Пушкинское у Гоголя. Гоголевское у Пушкина
Даниил Хармс как-то, по привычке, мрачно пошутил (возможно, имея в виду как раз литературоведческие штудии на тему «Пушкин и Гоголь»):
Гоголь падает из-за кулис на сцену и смирно лежит.
Пушкин(выходит, спотыкается об Гоголя и падает). Вот черт! Никак об Гоголя!
Гоголь(поднимаясь). Мерзопакостькакая! Отдохнуть не дадут. (Идет, спотыкается о Пушкина и падает.) Вот черт! Никак об Пушкина споткнулся!
Пушкин(Поднимаясь). Ни минуты покоя! (Идет, спотыкается об Гоголя и падает.) Вот черт!
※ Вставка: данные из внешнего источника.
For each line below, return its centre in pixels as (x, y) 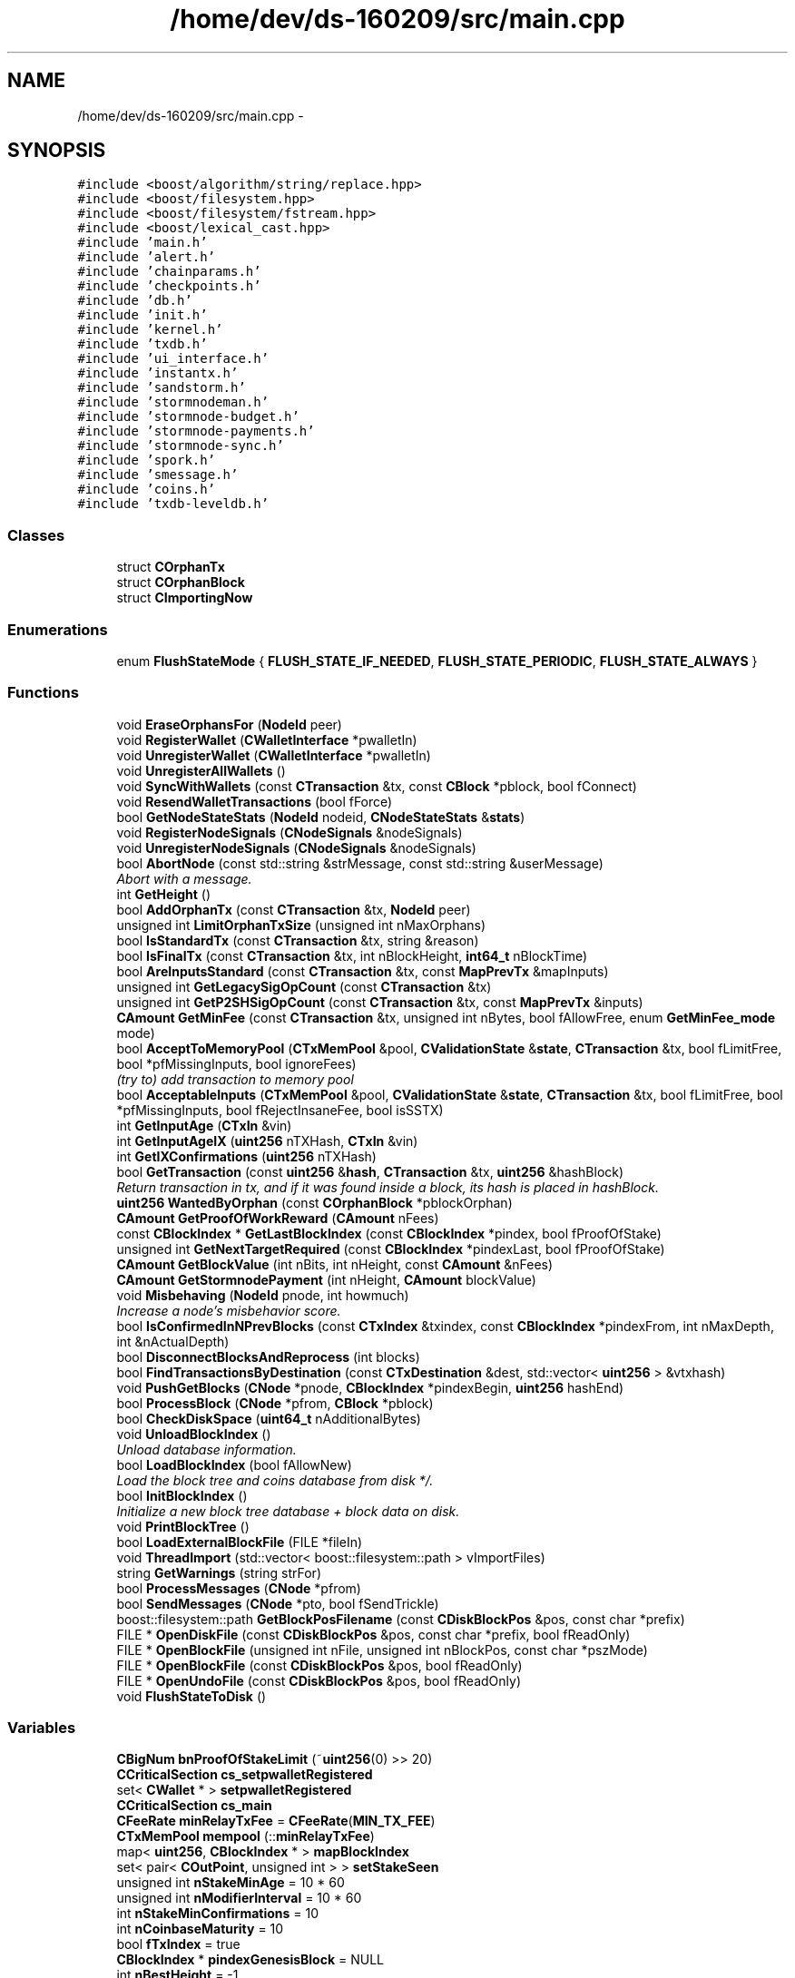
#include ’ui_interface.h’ (173, 359)
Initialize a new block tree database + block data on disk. (288, 1511)
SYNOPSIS (57, 151)
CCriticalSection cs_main (194, 1806)
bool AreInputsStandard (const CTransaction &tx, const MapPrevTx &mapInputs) (363, 971)
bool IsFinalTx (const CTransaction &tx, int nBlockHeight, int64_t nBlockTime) (352, 955)
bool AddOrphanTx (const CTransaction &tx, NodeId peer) (294, 909)
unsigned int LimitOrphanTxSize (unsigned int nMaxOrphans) (301, 925)
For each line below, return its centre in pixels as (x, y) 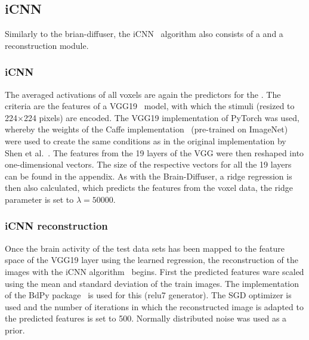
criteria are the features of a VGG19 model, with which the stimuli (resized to (150, 106)
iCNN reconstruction (56, 226)
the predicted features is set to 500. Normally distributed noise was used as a (146, 318)
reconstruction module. (47, 45)
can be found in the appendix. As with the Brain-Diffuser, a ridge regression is (149, 176)
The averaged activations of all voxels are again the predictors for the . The (143, 94)
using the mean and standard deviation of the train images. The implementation (152, 283)
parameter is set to (39, 199)
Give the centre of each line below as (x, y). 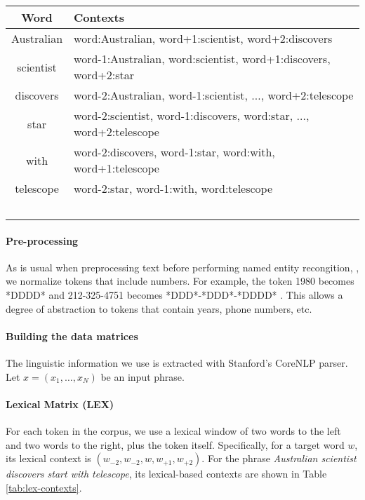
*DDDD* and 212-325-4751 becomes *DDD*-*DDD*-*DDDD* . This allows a (174, 294)
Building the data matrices (72, 336)
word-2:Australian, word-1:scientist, (161, 95)
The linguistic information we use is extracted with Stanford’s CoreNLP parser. (177, 362)
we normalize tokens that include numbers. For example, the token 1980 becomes (180, 281)
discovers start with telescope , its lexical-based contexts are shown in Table (166, 474)
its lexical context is (48, 458)
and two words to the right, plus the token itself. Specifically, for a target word (175, 444)
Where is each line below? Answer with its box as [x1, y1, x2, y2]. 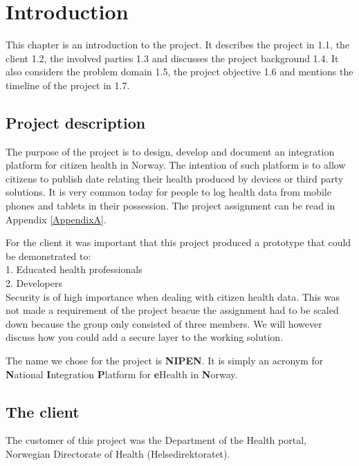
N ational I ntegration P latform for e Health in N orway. [6, 366, 238, 381]
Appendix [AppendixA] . [6, 212, 107, 226]
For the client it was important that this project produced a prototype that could [6, 235, 351, 250]
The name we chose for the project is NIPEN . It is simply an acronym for [6, 353, 324, 368]
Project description [6, 111, 146, 133]
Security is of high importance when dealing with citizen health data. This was [6, 289, 340, 304]
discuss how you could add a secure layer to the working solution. [6, 330, 284, 344]
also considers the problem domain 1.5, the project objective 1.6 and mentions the [6, 64, 353, 79]
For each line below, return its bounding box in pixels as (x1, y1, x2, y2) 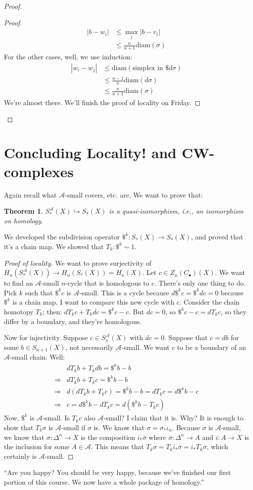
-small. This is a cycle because (79, 287, 169, 297)
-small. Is (42, 413, 70, 423)
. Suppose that (164, 332, 208, 343)
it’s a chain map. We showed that (4, 241, 104, 252)
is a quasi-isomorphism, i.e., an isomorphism (108, 206, 244, 216)
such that (25, 287, 53, 297)
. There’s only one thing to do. (154, 278, 246, 288)
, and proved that (191, 232, 243, 242)
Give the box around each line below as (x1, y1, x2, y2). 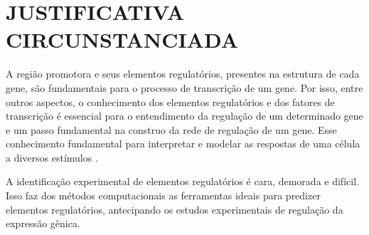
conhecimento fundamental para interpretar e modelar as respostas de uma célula (6, 136, 360, 151)
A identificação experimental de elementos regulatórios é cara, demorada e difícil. (6, 174, 359, 189)
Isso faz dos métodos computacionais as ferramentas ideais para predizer (6, 188, 321, 203)
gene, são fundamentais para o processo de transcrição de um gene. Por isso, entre (6, 80, 363, 95)
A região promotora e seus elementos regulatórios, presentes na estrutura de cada (6, 66, 360, 81)
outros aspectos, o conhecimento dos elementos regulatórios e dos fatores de (6, 94, 335, 109)
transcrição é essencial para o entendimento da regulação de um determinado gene (6, 108, 363, 123)
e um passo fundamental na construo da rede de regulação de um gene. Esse (6, 122, 337, 137)
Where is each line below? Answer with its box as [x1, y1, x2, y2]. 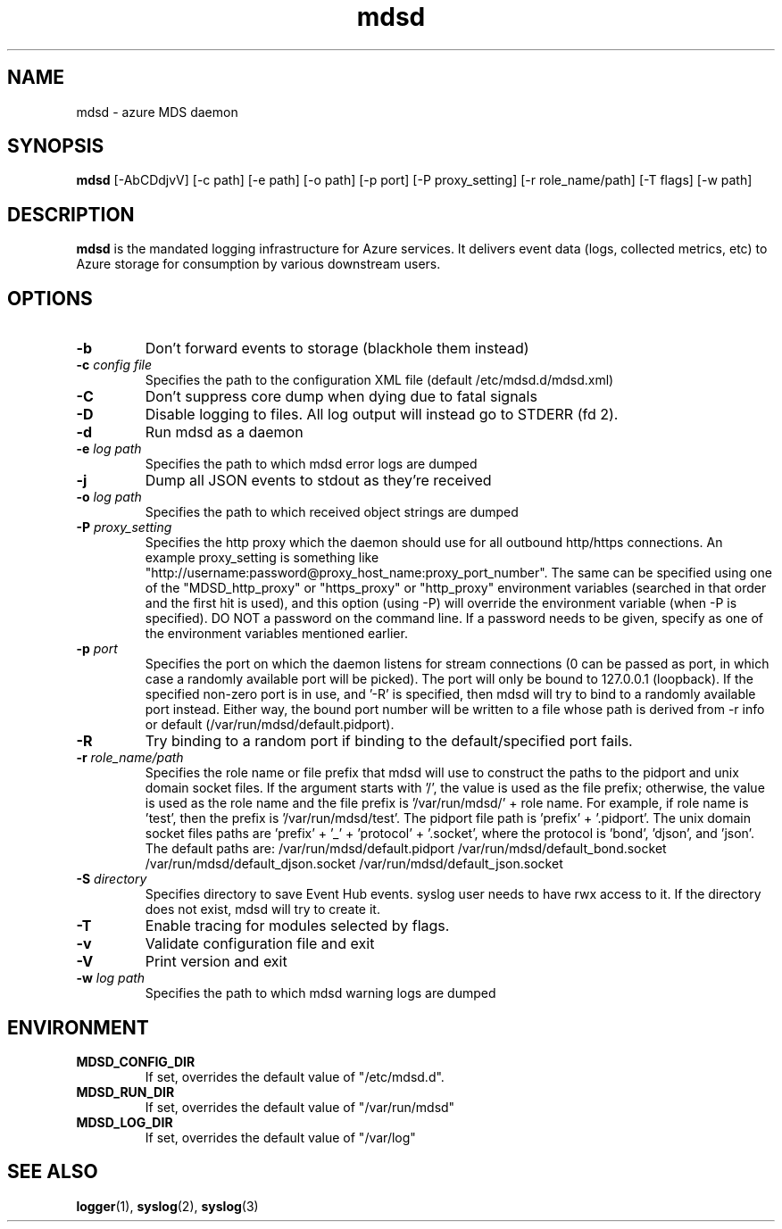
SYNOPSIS [7, 135, 104, 158]
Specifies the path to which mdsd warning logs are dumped [145, 985, 496, 1001]
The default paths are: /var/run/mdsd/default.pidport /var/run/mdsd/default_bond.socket [145, 841, 667, 857]
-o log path [76, 489, 142, 505]
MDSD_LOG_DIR [76, 1114, 173, 1130]
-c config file [76, 357, 153, 373]
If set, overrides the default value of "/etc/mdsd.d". [145, 1068, 445, 1084]
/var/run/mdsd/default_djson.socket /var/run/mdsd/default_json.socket [145, 856, 563, 872]
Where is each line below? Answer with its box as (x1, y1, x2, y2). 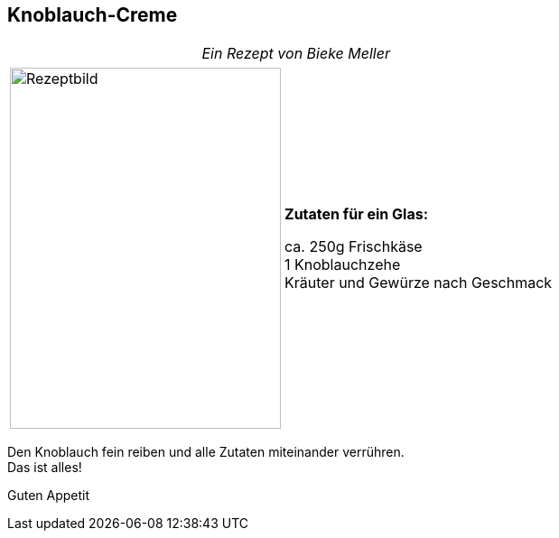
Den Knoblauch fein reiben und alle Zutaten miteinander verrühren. (7, 444, 405, 460)
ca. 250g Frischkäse (284, 237, 423, 256)
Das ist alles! (7, 459, 82, 476)
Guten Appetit (7, 487, 90, 504)
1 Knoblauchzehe (284, 255, 401, 274)
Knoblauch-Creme (7, 4, 178, 26)
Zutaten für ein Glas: (284, 205, 428, 224)
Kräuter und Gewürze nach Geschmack (284, 274, 553, 292)

Никак опять об Гоголя!
Гоголь(поднимаясь). Вечно во всем помеха! (Идет, спотыкается об Пушкина и падает.) Вот мерзопакость! Опять об Пушкина!..
Etc., etc., etc..[253]
Абсурдистское начало гоголевского творчества Хармсу было особенно близко. И в данном случае истина вывернута наизнанку. Творческое общение Пушкина и Гоголя было постоянным и непредсказуемым соревнованием.
Общеизвестно, например, что сюжеты двух главных произведений Гоголя были подарены ему Пушкиным. Но только Гоголь мог в основу этих сюжетов заложить вакуумную призрачность: ничтожество, принятое за грозного ревизора, и нечто несуществующее, обретшее коммерческую ценность.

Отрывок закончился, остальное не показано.